Mother Teresa ripple of controversy because of her outspoken opposition to contraception and abortion did not overshadow her work as she repeated that children are a “gift from God” and cannot be unwanted. She was among those who referred to abortion as war against children. Because of her words she received many attacks. But she praised the virtues of the poor and the blessings that many children brought to families.

Mother Teresa after turning seventy years, and in India for more than fifty years her health slowly deteriorated in 1983 her heart problem escalated for a constant medical supervision and had to install a pacemaker. Many heart surgeries followed later on and Osteoporosis; a condition of decrease in bone mass that affect many fragile old people began to take toil on her body. In case of Mother Teresa the fragile did not enter her vocabulary. Even fifteen years later she continued her work as she had been doing for the last fifty years except when she was in hospital.

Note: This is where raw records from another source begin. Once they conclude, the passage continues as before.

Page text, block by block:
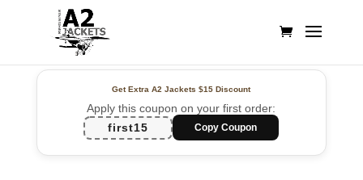
Get Extra A2 Jackets$15 Discount
Apply this coupon on your first order:
first15
Copy Coupon
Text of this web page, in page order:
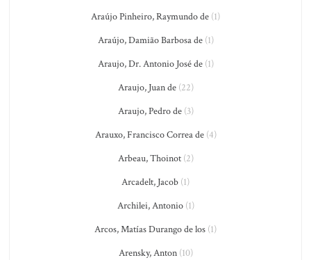
Araújo Pinheiro, Raymundo de (1)
Araújo, Damião Barbosa de(1)
Araujo, Dr. Antonio José de(1)
Araujo, Juan de(22)
Araujo, Pedro de(3)
Arauxo, Francisco Correa de(4)
Arbeau, Thoinot(2)
Arcadelt, Jacob (1)
Archilei, Antonio(1)
Arcos, Matías Durango de los (1)
Arensky, Anton(10)
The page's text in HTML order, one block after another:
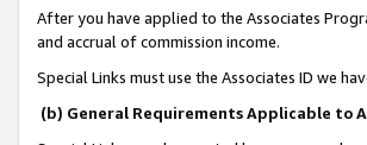
After you have applied to the Associates
and accrual of commission income.
Special Links must use the Associates ID we
(b) General Requirements Applicable to
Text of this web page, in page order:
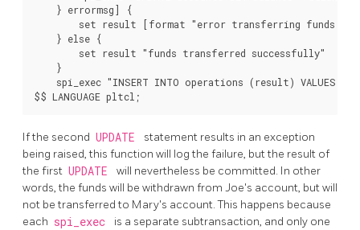
    } errormsg] {
set result [format "error transferring funds:
    } else {
        set result "funds transferred successfully"
    }
spi_exec "INSERT INTO operations (result) VALUES
$$ LANGUAGE pltcl;
If the second UPDATE
statement results in an exception
being raised, this function will log the failure, but the result of
the first UPDATE
will nevertheless be committed. In other
words, the funds will be withdrawn from Joe's account, but will
not be transferred to Mary's account. This happens because
each spi_exec
is a separate subtransaction, and only one
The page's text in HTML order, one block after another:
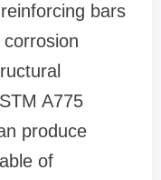
bars
A775
produce
of
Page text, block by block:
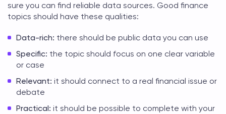
sure you can find reliable data sources. Good finance
topics should have these qualities:
Data-rich: there should be public data you can use
Specific: the topic should focus on one clear variable
or case
Relevant: it should connect to a real financial issue or
debate
Practical: it should be possible to complete with your

In March 1990, Mother Teresa resigned as Superior General of the order only to be disobeyed by her congregation who did not allow her to resign. The following year on 2nd January 1991 a countdown towards Gulf War between U.S. and U.N. forces and Iraq made her sent a personal letter to both the concerned President Saddam Hussein and President George Bush pleading for a peaceful solution instead of war. Her peacekeeping effort failed but Hussein Government invited her there to help the orphaned and the disabled after the war.

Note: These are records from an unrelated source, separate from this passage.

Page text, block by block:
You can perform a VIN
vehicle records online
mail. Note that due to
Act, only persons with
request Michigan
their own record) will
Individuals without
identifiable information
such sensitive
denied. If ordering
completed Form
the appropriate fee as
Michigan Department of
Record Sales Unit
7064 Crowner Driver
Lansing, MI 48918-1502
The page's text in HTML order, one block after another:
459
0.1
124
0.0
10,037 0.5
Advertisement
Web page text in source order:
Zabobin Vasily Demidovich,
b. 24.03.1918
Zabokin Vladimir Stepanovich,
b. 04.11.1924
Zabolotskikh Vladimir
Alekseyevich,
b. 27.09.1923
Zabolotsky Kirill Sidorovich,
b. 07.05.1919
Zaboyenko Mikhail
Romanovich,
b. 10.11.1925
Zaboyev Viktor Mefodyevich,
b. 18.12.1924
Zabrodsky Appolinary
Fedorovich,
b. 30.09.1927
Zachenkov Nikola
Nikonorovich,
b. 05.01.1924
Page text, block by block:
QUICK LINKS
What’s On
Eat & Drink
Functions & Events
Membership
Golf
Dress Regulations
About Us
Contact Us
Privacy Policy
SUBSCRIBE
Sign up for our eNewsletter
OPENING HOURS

Mother Teresa’s slowly faltering health led her flitting from one hospital and one operation to another. In one of her visits to United State she was hospitalized in Los Angeles and had to undergo one more heart surgery. The same year she suffered yet another heart attack and had to be hospitalized in Mexico, yet her ministry did not diminish. Mother Teresa orders now have more than four thousand nuns operating in five hundred seventeen houses and different projects around the globe. The records in Mother Teresa for treating lepers in India alone were more than one hundred thousand in a year. It was not only based in the centre but via mobile unit as well.

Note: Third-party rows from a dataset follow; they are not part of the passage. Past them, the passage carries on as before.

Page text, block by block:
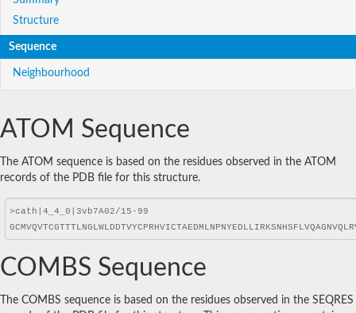
Structure
Sequence
Neighbourhood
ATOM Sequence
The ATOM sequence is based on the residues observed in the ATOM
records of the PDB file for this structure.
COMBS Sequence
The COMBS sequence is based on the residues observed in the SEQRES
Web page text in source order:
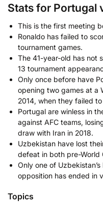
Stats for Portugal
This is the first meeting
Ronaldo has failed to
tournament games.
The 41-year-old has not
13 tournament
Only once before have
opening two games at a
2014, when they failed
Portugal are winless in
against AFC teams,
draw with Iran in 2018.
Uzbekistan have lost
defeat in both pre-World
Only one of
opposition has ended in
Topics
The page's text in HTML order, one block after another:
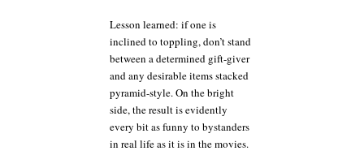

In 1993 she underwent one more heart surgery when she was in Calcutta. The following years her illnesses followed till November 1996 when she complained of chest pain. Efforts were made to keep her healthy but she said, “Let me die like the poor that I serve.” Doctors were reluctant to let Mother Teresa pass away. They begged and pleaded with her. Finally in late November, she agreed to another angiography. Her severe Osteoporosis made it difficult to make a full recovery. She remained bedridden throughout the year. In the later year she said that, “I am convinced that when I am gone and if God finds a person more ignorant and useless than I he will do greater things through that person because it’s His doing.”

Few months later after she stepped down and placed her position by selection of the order to Sister Nirmala, she passed away on 5th September as one of the most Reverent and most beloved Mother of the poor, sick, destitute, dying and unwanted child. Above all her legacy of love and servitude to the poor leave a lasting impact on each and every individual. For her; serving them means serving God.